→ **Description of the task**:
Print out the data below in full and exactly, skipping the pictures.

→ **Data supplied**:
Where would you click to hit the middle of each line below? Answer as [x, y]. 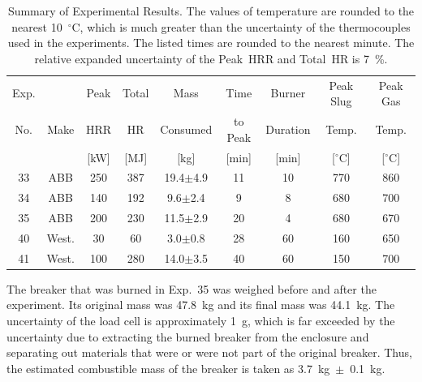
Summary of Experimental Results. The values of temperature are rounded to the [211, 11]
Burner [288, 93]
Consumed [186, 129]
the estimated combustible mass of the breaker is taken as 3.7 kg [168, 368]
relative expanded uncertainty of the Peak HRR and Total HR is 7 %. [211, 58]
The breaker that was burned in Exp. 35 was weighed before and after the [192, 288]
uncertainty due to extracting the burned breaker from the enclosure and [188, 336]
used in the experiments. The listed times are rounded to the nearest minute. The [211, 43]

→ **Answer to this task**:
Where would you click to hit the middle of each line below? Answer as [x, y]. 
Summary of Experimental Results. The values of temperature are rounded to the [211, 11]
Burner [288, 93]
Consumed [186, 129]
the estimated combustible mass of the breaker is taken as 3.7 kg [168, 368]
relative expanded uncertainty of the Peak HRR and Total HR is 7 %. [211, 58]
The breaker that was burned in Exp. 35 was weighed before and after the [192, 288]
uncertainty due to extracting the burned breaker from the enclosure and [188, 336]
used in the experiments. The listed times are rounded to the nearest minute. The [211, 43]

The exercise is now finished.